• _Task goal_
Only one stretch of the listing below is wanted. Give it again exactly, from the line with "- Images that" through the line with "Now that we".

---*---

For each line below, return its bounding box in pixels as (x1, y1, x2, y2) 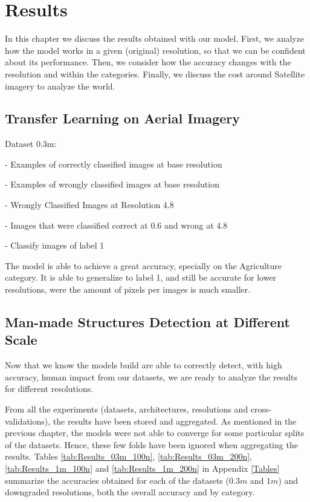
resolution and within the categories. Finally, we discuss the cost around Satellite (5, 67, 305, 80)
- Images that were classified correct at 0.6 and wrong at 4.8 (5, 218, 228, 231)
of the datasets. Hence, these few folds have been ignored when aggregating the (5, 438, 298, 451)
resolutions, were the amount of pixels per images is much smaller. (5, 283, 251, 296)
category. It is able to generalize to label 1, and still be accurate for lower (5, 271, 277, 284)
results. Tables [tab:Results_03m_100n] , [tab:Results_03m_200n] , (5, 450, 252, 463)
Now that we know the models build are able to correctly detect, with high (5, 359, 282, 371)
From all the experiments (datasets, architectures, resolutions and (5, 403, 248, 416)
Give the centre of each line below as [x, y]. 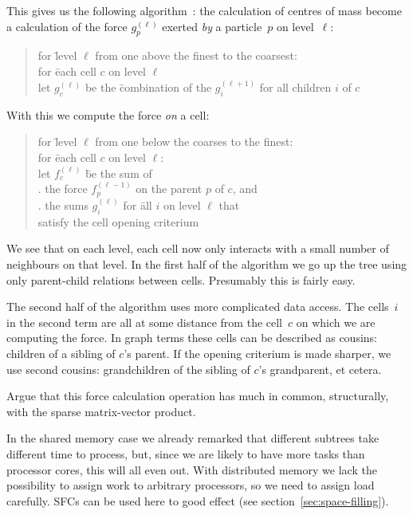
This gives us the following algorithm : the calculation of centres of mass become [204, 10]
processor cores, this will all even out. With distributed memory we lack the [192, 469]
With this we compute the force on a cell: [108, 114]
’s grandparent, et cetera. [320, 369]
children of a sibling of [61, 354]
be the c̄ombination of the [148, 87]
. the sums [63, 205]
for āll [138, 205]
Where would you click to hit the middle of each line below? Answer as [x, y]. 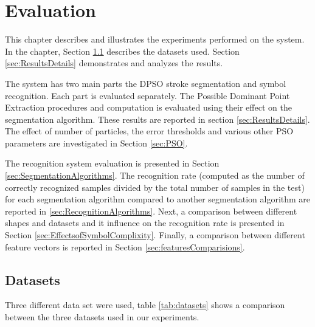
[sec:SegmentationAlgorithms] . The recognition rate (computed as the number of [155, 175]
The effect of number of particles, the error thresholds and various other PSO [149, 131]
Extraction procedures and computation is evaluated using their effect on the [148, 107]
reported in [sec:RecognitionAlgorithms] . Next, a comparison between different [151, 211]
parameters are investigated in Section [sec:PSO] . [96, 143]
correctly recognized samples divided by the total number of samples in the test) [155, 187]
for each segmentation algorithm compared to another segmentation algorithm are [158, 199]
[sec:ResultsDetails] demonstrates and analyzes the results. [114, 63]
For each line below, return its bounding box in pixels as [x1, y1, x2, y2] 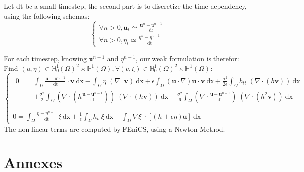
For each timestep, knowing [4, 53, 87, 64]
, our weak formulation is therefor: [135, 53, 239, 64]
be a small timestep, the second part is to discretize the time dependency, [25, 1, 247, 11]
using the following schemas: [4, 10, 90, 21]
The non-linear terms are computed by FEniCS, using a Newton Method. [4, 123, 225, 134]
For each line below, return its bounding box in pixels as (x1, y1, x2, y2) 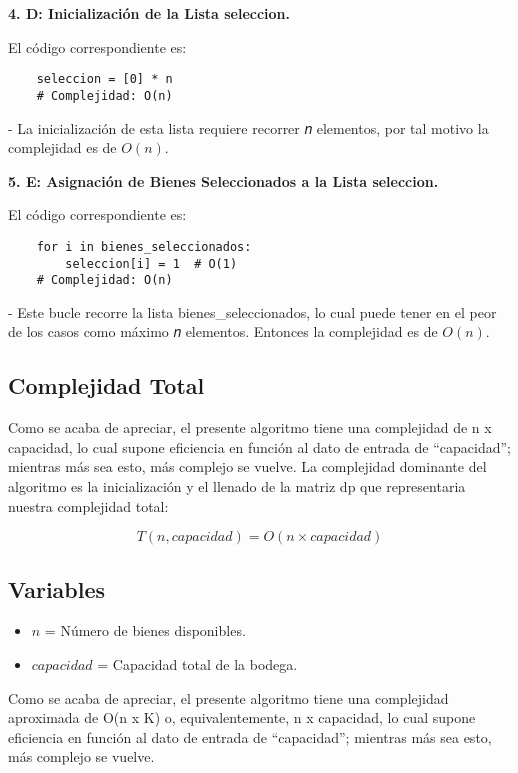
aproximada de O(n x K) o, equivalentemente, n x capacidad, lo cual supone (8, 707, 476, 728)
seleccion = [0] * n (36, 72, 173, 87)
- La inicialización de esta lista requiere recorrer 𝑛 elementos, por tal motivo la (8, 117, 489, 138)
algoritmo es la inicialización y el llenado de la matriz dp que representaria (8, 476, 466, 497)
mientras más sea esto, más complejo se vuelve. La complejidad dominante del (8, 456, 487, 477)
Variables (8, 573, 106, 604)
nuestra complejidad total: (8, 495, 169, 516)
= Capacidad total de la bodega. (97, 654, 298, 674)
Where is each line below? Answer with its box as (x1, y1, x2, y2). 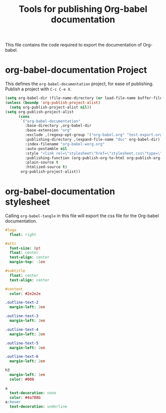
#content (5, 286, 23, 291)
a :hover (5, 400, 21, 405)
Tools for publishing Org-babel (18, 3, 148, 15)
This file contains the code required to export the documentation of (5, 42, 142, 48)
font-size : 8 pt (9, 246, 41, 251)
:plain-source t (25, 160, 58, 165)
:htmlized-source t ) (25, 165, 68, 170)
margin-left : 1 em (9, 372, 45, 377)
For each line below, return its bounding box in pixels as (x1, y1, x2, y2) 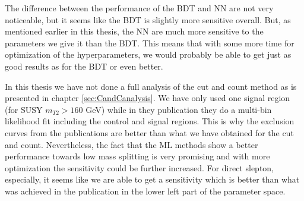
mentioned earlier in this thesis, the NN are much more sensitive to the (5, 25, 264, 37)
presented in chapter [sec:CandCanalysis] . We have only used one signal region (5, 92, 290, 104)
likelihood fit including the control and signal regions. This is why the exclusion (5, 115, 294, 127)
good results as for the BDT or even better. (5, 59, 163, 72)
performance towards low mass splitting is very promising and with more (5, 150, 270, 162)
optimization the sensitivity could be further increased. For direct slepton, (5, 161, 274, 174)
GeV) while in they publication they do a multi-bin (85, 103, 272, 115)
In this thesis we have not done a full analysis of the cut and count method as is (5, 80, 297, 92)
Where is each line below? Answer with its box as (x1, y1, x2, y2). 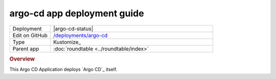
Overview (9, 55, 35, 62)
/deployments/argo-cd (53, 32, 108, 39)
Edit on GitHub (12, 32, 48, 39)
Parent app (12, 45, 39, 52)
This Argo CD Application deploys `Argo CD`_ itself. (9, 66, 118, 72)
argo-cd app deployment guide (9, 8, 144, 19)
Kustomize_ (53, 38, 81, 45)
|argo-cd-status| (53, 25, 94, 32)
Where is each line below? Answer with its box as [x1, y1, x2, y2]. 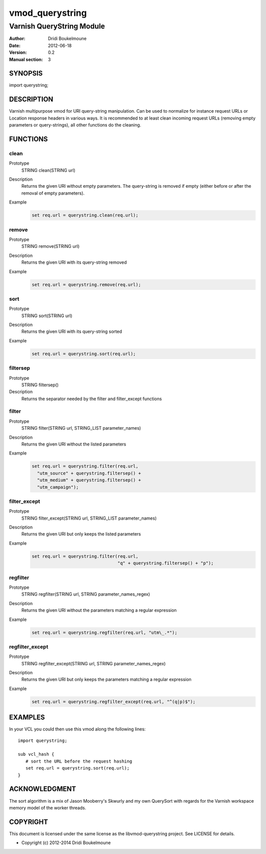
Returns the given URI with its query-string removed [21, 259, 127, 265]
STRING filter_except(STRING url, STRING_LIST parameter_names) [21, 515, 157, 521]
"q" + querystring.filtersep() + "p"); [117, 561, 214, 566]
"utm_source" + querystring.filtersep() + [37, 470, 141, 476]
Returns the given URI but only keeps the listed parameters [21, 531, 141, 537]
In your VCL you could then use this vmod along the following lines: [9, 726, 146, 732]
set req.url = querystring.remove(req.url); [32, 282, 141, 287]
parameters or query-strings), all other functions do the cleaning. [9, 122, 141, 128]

---*---

• _Final answer_
- Images that were classified correct at 0.6 and wrong at 4.8 (5, 218, 228, 231)
of the datasets. Hence, these few folds have been ignored when aggregating the (5, 438, 298, 451)
resolutions, were the amount of pixels per images is much smaller. (5, 283, 251, 296)
category. It is able to generalize to label 1, and still be accurate for lower (5, 271, 277, 284)
results. Tables [tab:Results_03m_100n] , [tab:Results_03m_200n] , (5, 450, 252, 463)
Now that we know the models build are able to correctly detect, with high (5, 359, 282, 371)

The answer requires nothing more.